Con propria circolare, del 27 marzo 2025 (n. 6), il Ministero del Lavoro e delle Politiche sociali ha illustrato le principali novità del Collegato Lavoro e vigenti dal 12/01/2025 (legge 13 dicembre 2024 n. 203 relativa a ” Disposizioni in materia di lavoro “, pubblicata sulla GU n. 303 del 28-12-2024). Sul collegato lavoro peraltro era già intervenuto L’Ispettorato Nazionale del Lavoro – INL che, con la nota n. 9740/2024, aveva  fornito una prima interpretazione sistematica delle varie modifiche intervenute.
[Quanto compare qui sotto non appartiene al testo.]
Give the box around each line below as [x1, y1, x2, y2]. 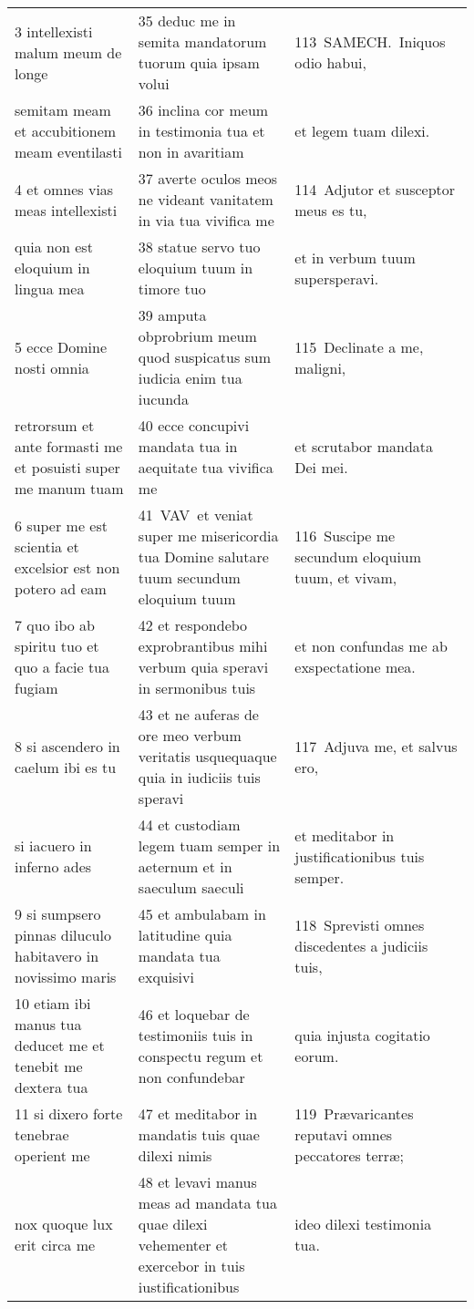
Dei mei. [294, 457, 348, 478]
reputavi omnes [294, 1124, 393, 1145]
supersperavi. [294, 267, 379, 289]
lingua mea [15, 278, 85, 299]
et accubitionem [15, 120, 117, 141]
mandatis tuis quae [138, 1124, 260, 1145]
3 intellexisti [15, 20, 93, 42]
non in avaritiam [138, 141, 244, 162]
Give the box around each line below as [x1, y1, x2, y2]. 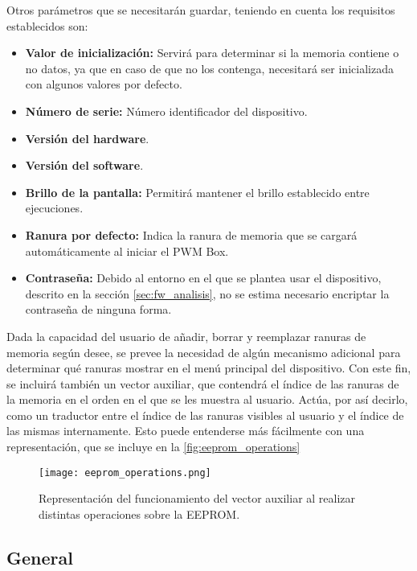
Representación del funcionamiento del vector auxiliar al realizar [39, 490, 356, 507]
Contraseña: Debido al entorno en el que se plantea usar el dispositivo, [25, 269, 382, 286]
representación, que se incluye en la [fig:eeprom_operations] [6, 438, 300, 455]
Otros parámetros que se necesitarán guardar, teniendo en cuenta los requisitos [6, 2, 395, 18]
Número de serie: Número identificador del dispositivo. [25, 102, 308, 119]
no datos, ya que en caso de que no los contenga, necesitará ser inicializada [25, 60, 394, 76]
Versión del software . [25, 157, 144, 174]
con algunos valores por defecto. [25, 76, 182, 92]
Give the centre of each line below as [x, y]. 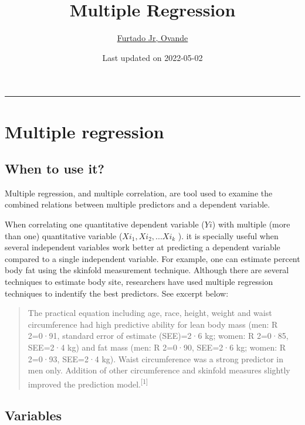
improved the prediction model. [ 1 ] [88, 383]
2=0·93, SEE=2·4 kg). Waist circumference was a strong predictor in [156, 358]
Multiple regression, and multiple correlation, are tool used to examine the [139, 193]
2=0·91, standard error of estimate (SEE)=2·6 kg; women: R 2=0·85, [158, 336]
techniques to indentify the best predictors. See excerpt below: [117, 293]
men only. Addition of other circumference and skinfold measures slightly [159, 370]
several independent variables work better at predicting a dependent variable [143, 247]
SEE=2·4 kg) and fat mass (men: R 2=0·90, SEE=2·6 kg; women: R [157, 347]
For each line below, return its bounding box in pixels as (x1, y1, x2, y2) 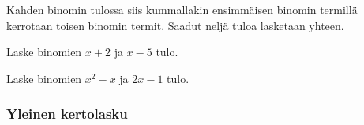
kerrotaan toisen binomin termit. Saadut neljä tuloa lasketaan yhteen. (6, 17, 344, 33)
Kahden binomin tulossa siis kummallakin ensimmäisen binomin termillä (6, 2, 358, 17)
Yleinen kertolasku (6, 104, 128, 123)
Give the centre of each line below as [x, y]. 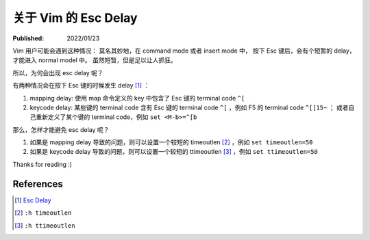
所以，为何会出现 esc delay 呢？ [58, 72]
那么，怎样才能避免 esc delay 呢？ [61, 129]
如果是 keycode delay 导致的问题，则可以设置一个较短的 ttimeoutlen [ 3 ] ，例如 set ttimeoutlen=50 [174, 152]
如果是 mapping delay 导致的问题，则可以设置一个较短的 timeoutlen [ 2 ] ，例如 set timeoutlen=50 [171, 142]
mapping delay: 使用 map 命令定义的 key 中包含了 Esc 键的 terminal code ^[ [137, 98]
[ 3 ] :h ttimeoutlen [45, 225]
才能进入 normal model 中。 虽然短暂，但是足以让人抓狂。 [95, 60]
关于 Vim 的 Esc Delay [75, 18]
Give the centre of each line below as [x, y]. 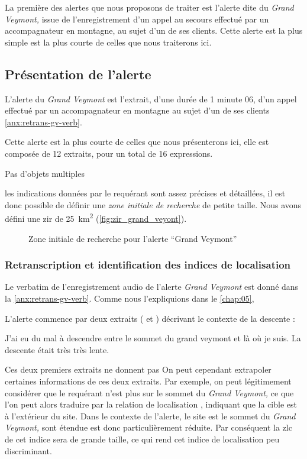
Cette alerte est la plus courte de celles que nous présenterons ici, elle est [137, 142]
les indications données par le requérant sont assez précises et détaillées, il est [145, 193]
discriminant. [28, 450]
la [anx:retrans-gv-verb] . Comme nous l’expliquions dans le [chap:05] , [130, 298]
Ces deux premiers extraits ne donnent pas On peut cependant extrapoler [138, 369]
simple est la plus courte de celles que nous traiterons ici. [108, 42]
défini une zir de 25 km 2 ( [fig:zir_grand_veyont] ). [96, 217]
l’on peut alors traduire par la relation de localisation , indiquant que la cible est [151, 404]
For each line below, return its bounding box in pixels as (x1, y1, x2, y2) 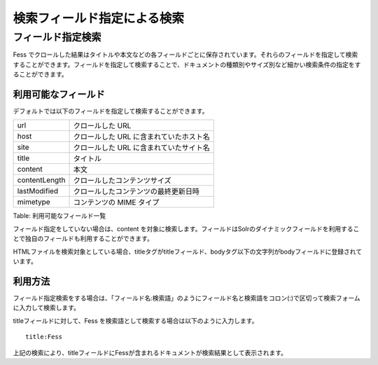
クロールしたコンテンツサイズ (73, 176, 171, 186)
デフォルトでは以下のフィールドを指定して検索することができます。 (13, 107, 209, 116)
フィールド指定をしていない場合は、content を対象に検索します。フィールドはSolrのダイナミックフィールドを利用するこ (13, 224, 360, 233)
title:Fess (25, 333, 63, 341)
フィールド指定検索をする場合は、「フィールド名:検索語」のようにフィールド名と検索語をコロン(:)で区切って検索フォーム (13, 294, 360, 302)
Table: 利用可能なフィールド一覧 (13, 212, 106, 220)
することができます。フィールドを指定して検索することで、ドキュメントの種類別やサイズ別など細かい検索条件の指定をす (13, 60, 361, 69)
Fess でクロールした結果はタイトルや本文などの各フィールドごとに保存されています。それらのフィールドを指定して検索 (13, 50, 358, 59)
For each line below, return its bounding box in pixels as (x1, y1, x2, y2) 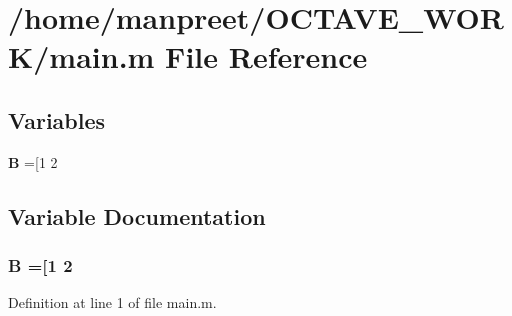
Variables (8, 104, 106, 135)
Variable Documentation (8, 200, 266, 231)
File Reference (165, 36, 368, 77)
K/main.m (8, 36, 155, 77)
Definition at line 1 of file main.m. (8, 292, 217, 313)
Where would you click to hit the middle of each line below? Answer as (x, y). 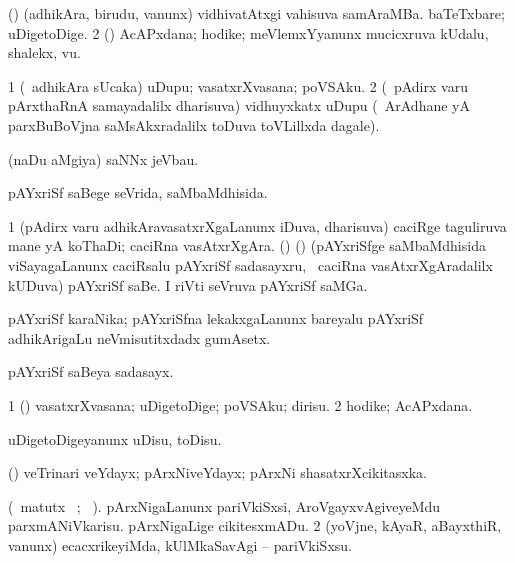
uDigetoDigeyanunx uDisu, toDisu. (115, 438)
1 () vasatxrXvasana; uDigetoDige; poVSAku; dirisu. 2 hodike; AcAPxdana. (240, 404)
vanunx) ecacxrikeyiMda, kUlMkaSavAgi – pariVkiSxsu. (180, 544)
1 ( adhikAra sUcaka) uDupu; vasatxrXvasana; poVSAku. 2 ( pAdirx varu (238, 85)
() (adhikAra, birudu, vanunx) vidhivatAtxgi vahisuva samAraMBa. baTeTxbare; (256, 13)
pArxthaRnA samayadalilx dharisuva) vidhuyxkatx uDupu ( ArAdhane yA (239, 105)
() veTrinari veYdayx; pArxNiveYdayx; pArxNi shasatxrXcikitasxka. (217, 472)
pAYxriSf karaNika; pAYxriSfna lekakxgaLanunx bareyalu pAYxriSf (216, 318)
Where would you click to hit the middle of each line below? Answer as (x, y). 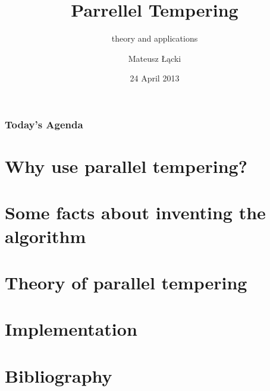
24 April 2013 (155, 78)
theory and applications (155, 38)
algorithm (45, 236)
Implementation (71, 329)
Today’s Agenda (44, 124)
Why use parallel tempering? (126, 166)
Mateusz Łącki (155, 58)
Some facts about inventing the (135, 212)
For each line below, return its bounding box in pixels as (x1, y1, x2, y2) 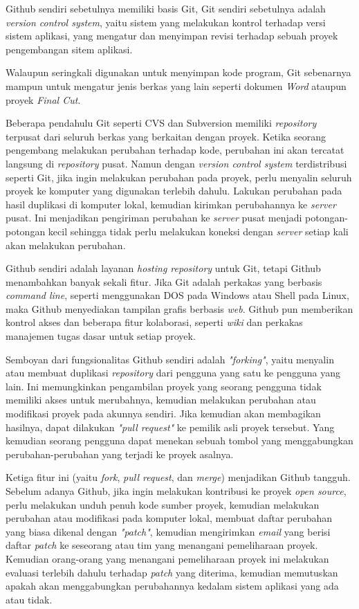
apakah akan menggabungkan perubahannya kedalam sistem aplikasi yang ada (6, 579, 339, 593)
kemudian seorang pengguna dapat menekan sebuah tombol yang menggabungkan (6, 433, 353, 448)
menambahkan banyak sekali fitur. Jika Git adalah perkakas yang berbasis (6, 274, 322, 289)
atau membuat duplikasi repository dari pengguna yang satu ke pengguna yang (6, 365, 340, 380)
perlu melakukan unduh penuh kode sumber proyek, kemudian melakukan (6, 497, 320, 511)
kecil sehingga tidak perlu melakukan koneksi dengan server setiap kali (48, 224, 349, 238)
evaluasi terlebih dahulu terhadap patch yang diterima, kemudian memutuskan (6, 565, 338, 579)
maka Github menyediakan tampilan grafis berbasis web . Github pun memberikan (6, 301, 353, 316)

Dimissioni del dipendente in via di fatto

Come già osservato per il settore agricolo ha un rilievo, meritevole di approfondimento, quanto previsto dall’art. 19, della legge in commento (in tema di risoluzione del rapporto di lavoro) con cui si modifica l’articolo 26 del D.Lgs n . 14 settembre 2015, n. 151 aggiungendo un comma 7 bis). Con la nuova versione dell’articolato “In caso di assenza ingiustificata del lavoratore protratta oltre il termine previsto dal contratto collettivo nazionale di lavoro applicato al rapporto di lavoro o, in mancanza di previsione contrattuale, superiore a quindici giorni, il datore di lavoro ne dà comunicazione alla sede territoriale dell’Ispettorato nazionale del lavoro, che può verificare la veridicità della comunicazione medesima. Il rapporto di lavoro si intende risolto per volontà del lavoratore e non si applica la disciplina prevista dal presente articolo. Le disposizioni del secondo periodo non si applicano se il lavoratore dimostra l’impossibilità, per causa di forza maggiore o per fatto imputabile al datore di lavoro, di comunicare i motivi che giustificano la sua assenza”.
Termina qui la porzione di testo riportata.